Stored records

»»

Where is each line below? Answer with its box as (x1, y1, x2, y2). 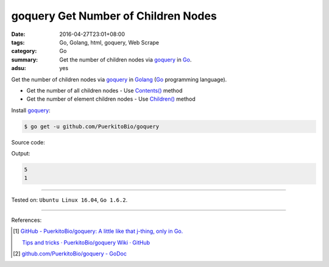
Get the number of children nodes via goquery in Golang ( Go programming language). (11, 76, 227, 83)
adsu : (11, 65, 27, 72)
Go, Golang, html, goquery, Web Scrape (59, 38, 160, 46)
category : (11, 48, 37, 55)
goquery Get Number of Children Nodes (11, 9, 218, 23)
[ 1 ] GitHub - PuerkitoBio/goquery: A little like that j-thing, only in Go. (13, 227, 183, 235)
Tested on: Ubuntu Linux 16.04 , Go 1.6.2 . (11, 196, 128, 204)
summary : (11, 55, 38, 63)
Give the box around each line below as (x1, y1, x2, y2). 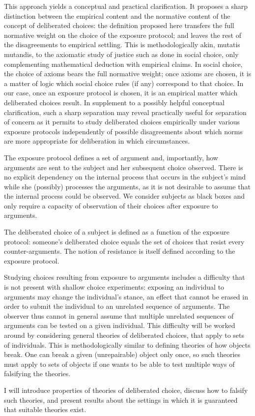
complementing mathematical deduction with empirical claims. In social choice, (4, 59, 243, 69)
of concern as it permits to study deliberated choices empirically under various (4, 117, 240, 127)
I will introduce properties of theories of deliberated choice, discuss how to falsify (4, 385, 248, 395)
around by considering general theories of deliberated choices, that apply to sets (4, 330, 245, 340)
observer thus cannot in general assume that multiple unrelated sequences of (4, 310, 234, 321)
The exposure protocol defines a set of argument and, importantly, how (4, 152, 218, 162)
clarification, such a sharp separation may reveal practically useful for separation (4, 107, 247, 117)
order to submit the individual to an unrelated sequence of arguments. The (4, 301, 230, 311)
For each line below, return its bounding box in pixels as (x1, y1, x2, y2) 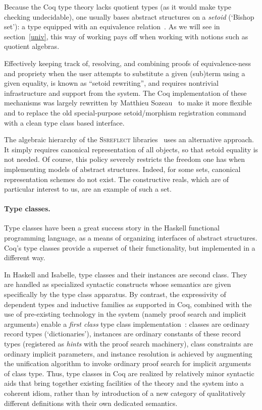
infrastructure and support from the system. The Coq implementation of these (4, 87, 247, 98)
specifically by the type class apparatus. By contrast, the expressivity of (4, 289, 226, 300)
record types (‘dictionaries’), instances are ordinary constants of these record (4, 328, 241, 339)
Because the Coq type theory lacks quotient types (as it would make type (4, 2, 232, 12)
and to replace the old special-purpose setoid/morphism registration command (4, 107, 246, 118)
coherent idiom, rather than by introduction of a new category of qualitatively (4, 387, 246, 398)
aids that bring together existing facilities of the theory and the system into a (4, 378, 244, 388)
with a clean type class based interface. (4, 117, 125, 128)
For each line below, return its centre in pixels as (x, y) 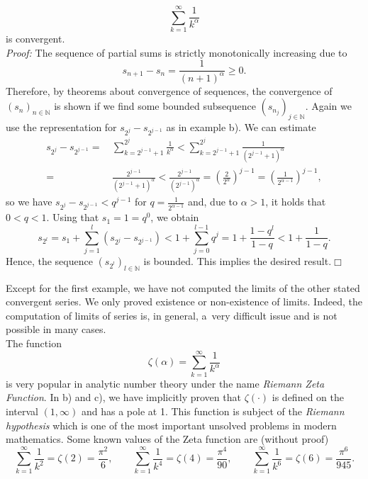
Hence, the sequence (49, 260)
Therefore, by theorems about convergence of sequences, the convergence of (169, 90)
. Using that (73, 217)
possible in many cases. (56, 329)
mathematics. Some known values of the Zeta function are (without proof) (167, 439)
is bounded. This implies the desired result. (238, 260)
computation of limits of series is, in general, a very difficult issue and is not (172, 315)
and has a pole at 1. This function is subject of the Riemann (213, 411)
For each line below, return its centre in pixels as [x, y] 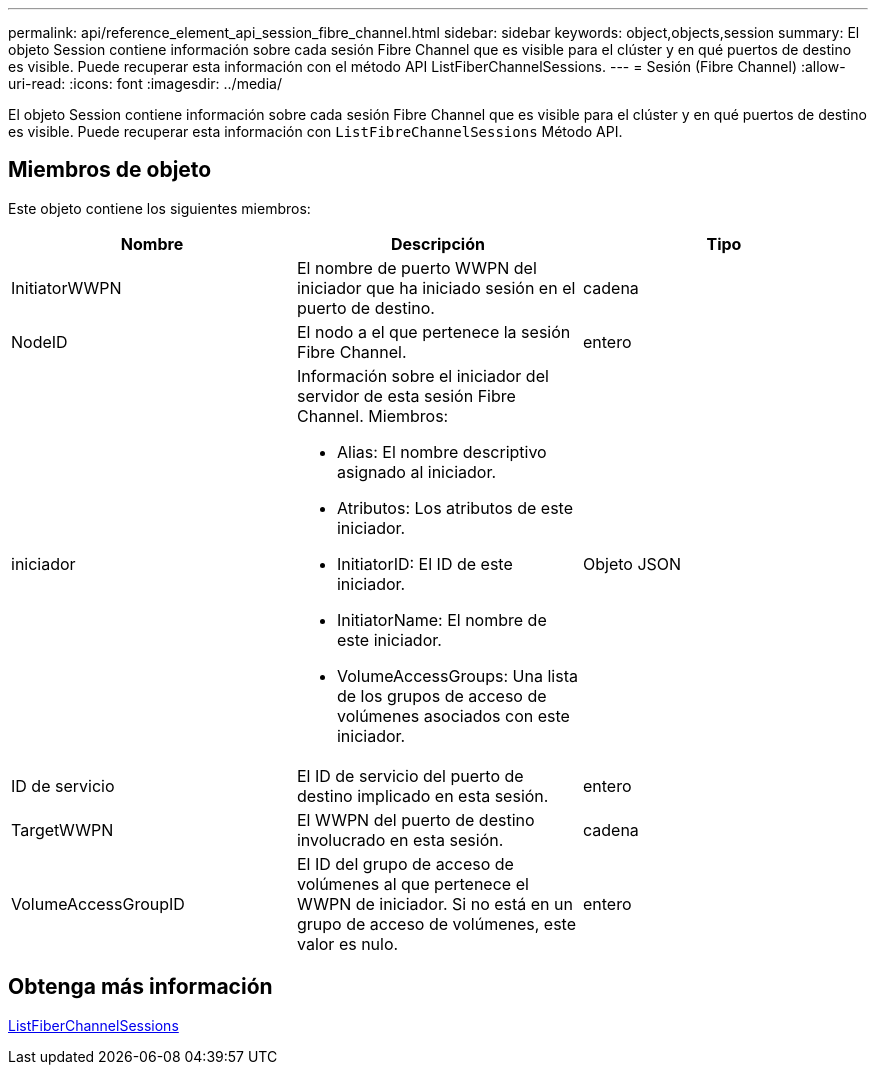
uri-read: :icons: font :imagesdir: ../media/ [145, 83]
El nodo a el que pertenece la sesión [433, 331]
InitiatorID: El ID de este [424, 563]
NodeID [39, 341]
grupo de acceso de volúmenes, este [436, 923]
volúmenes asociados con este [453, 715]
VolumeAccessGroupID [98, 903]
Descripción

««

▶ WHAT IS EXPECTED: Reproduce the data above exactly, leaving each picture out.

▶ SOLUTION:
Where is each line below? Answer with its box as (x1, y1, x2, y2). 
Get the number of children nodes via goquery in Golang ( Go programming language). (11, 76, 227, 83)
adsu : (11, 65, 27, 72)
Go, Golang, html, goquery, Web Scrape (59, 38, 160, 46)
category : (11, 48, 37, 55)
goquery Get Number of Children Nodes (11, 9, 218, 23)
[ 1 ] GitHub - PuerkitoBio/goquery: A little like that j-thing, only in Go. (13, 227, 183, 235)
Tested on: Ubuntu Linux 16.04 , Go 1.6.2 . (11, 196, 128, 204)
summary : (11, 55, 38, 63)
Give the box around each line below as (x1, y1, x2, y2). 
complementing mathematical deduction with empirical claims. In social choice, (4, 59, 243, 69)
of concern as it permits to study deliberated choices empirically under various (4, 117, 240, 127)
I will introduce properties of theories of deliberated choice, discuss how to falsify (4, 385, 248, 395)
around by considering general theories of deliberated choices, that apply to sets (4, 330, 245, 340)
observer thus cannot in general assume that multiple unrelated sequences of (4, 310, 234, 321)
The exposure protocol defines a set of argument and, importantly, how (4, 152, 218, 162)
clarification, such a sharp separation may reveal practically useful for separation (4, 107, 247, 117)
order to submit the individual to an unrelated sequence of arguments. The (4, 301, 230, 311)
For each line below, return its bounding box in pixels as (x1, y1, x2, y2) 
infrastructure and support from the system. The Coq implementation of these (4, 87, 247, 98)
specifically by the type class apparatus. By contrast, the expressivity of (4, 289, 226, 300)
record types (‘dictionaries’), instances are ordinary constants of these record (4, 328, 241, 339)
Because the Coq type theory lacks quotient types (as it would make type (4, 2, 232, 12)
and to replace the old special-purpose setoid/morphism registration command (4, 107, 246, 118)
coherent idiom, rather than by introduction of a new category of qualitatively (4, 387, 246, 398)
aids that bring together existing facilities of the theory and the system into a (4, 378, 244, 388)
with a clean type class based interface. (4, 117, 125, 128)
For each line below, return its centre in pixels as (x, y) 
Hence, the sequence (49, 260)
Therefore, by theorems about convergence of sequences, the convergence of (169, 90)
. Using that (73, 217)
possible in many cases. (56, 329)
mathematics. Some known values of the Zeta function are (without proof) (167, 439)
is bounded. This implies the desired result. (238, 260)
computation of limits of series is, in general, a very difficult issue and is not (172, 315)
and has a pole at 1. This function is subject of the Riemann (213, 411)
For each line below, return its centre in pixels as [x, y] 
uri-read: :icons: font :imagesdir: ../media/ [145, 83]
El nodo a el que pertenece la sesión [433, 331]
InitiatorID: El ID de este [424, 563]
NodeID [39, 341]
grupo de acceso de volúmenes, este [436, 923]
volúmenes asociados con este [453, 715]
VolumeAccessGroupID [98, 903]
Descripción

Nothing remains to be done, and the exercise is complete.